Planning food can be tough. But I think most of us get meals….it’s the healthy snacks that are so tricky! Unfortunately most conveniently packaged store-bought snacks are highly refined with preservatives, added sugar and less than ideal (and sometimes even unpronounceable) ingredients. But finding good, healthy, kid (and adult) approved snacks to make can be a challenge as well. I mean have you ever had to come up with, say, 100 really tasty, healthy Paleo snacks? And, then, get these snacks sampled and approved by friends, neighbors and even the pickiest of eaters? You see where I am going with this, right? 🙂
I am really excited and proud to announce Super Paleo Snacks, a book I have been working very hard on for the past nine months. And, as of today, it is now available through Amazon, Barnes & Noble, Indie Bound, Indigo, and Bookish!
Here are a few pictures of some of the snacks that will be in the book!! What’s so fun about these recipes is that while you will see something like “brownies” in the snack book, you will learn that brownies (like some other snacks) don’t have to be just for desserts or special occasions.

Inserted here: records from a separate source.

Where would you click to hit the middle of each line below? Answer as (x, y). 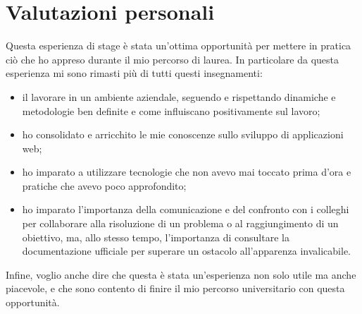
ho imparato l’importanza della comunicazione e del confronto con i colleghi (186, 209)
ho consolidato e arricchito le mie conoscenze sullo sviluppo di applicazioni (183, 134)
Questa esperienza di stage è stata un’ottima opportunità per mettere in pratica (179, 46)
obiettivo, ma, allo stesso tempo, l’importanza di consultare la (156, 237)
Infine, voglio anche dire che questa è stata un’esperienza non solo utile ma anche (181, 274)
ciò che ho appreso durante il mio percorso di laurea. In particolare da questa (173, 59)
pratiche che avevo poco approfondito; (104, 185)
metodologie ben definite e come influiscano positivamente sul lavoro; (171, 110)
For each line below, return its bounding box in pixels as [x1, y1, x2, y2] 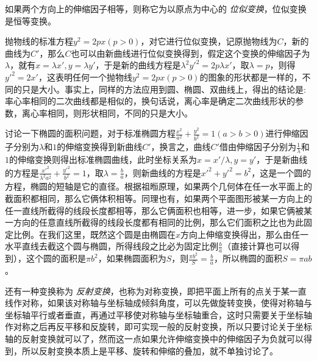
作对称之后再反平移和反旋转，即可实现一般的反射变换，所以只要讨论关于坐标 [5, 320, 312, 333]
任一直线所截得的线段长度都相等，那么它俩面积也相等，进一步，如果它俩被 [5, 204, 304, 216]
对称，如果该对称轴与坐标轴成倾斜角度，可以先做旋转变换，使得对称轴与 [21, 296, 312, 309]
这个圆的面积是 [26, 252, 86, 265]
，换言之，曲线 [151, 140, 211, 153]
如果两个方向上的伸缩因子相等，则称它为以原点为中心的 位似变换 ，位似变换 [5, 2, 307, 15]
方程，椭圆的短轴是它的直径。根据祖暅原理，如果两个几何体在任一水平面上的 [5, 180, 312, 193]
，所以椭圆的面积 [213, 252, 282, 265]
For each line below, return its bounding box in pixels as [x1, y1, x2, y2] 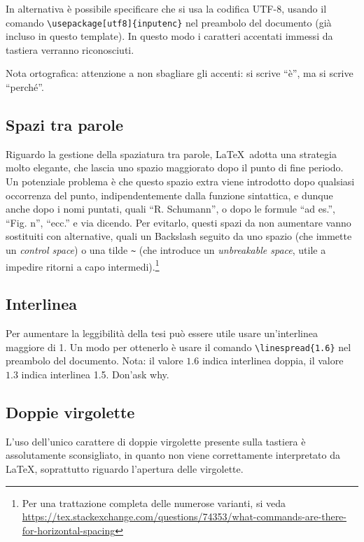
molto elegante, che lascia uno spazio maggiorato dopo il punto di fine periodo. [6, 160, 344, 175]
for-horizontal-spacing [22, 522, 115, 537]
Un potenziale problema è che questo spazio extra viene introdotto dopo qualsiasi [6, 174, 355, 189]
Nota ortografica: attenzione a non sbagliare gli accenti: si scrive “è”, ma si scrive [6, 66, 353, 80]
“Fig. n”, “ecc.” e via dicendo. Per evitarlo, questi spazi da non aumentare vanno [6, 215, 351, 229]
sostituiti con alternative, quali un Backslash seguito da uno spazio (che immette [6, 229, 352, 243]
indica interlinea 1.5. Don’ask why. [21, 366, 169, 381]
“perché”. [6, 80, 44, 94]

Brownie CAN be a great snack, low in sugar, high in healthy fats and protein!
Food has a purpose, especially snacks, and if we eat the right foods, it can help us to focus & concentrate, have balanced energy, and keep us full until the next meal. All of my recipes are gluten free, most are low glycemic (so we’ll have sustained energy and won’t get hungry too soon after), many are nut-free (even excluding the nut free section) and most take under 15 minutes to prepare! The chapters are broken out into different times of the day so you can use the right snacks to your benefit. The chapters include snacks for:
- At Home
- At Work/School
- On-the-Road (For commuting, carpool or road trips)
- Nut Free
- Sweet Treats
I will share some of the snack recipes this fall but for today, I wanted to share a new snack that my daughter loves. She said “instead of granola bars they are granola balls”. To be honest, my son isn’t a huge fan of this snack (he “likes them but doesn’t love them”), but Alice, who can be picky about snacks, absolutely loves them. I don’t usually eat oats but I tried them and think they are really good, too! They’re so easy to make and perfect for a on-the -go snack like a road trip for Labor Day.

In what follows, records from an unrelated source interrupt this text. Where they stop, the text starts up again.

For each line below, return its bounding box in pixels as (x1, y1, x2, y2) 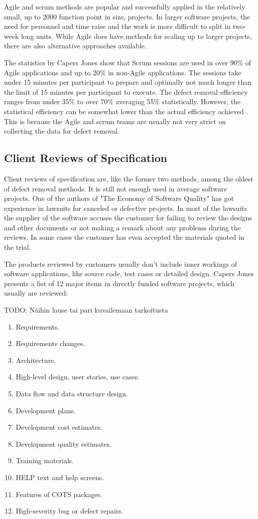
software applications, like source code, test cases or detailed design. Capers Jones (4, 268, 254, 279)
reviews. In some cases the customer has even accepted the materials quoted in (4, 232, 245, 242)
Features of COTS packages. (15, 489, 103, 499)
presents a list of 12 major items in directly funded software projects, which (4, 278, 235, 288)
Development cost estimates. (15, 422, 103, 432)
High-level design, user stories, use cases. (15, 371, 140, 382)
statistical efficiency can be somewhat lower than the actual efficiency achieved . (4, 106, 249, 116)
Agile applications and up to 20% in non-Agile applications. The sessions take (4, 67, 242, 77)

Okay before you look at the ingredients and scoff at the Coconut Nectar 🙂 , please, give it a chance.
You can get it at Whole Foods, Amazon or Vitacost for about $7, the same price as honey and even less than maple. I love this stuff! It is fabulous not only because it’s one of the only liquid sweeteners that is low glycemic and low in fructose (as opposted to agave nectar that has more fructose than HFCS – high fructose corn syrup) but it also has 17 amino acids and it is loaded with nutrients like Vitamins B and C. It’s worth a try! While it doesn’t necessarily smell sweet when you open the bottle, it makes any snack taste amazing!
- 1 cup gluten free quick cook oats (we use Bob's Red Mill Quick Cooking)
- 1/4 cup almond or peanut butter
- 1/4 cup coconut nectar (or maple or honey)
- 2 tbsp unsweetened shredded coconut
- 2 tbsp coconut palm sugar (may not need if you use maple or honey)
- 1/4 cup dark chocolate chips
- 2 tbsp chia seeds
- 2 tbsp slivered almonds
- 1/4 tsp sea salt
- In a large bowl, mix the dry ingredients together. Then add the coconut nectar (or maple or honey) and peanut butter and combine everything together. As your hands get messy, it gets harder to roll into balls. Once you've mixed it, wash my hands off and stick the bowl in the fridge for about 10-15 minutes. Then, start to use both hands to roll into golf ball sized snacks and set aside or enjoy immediately. If they feel a little dry or crumbly at all, just add some extra nectar and nut butter. Stores well in the fridge for about 5- 7 days.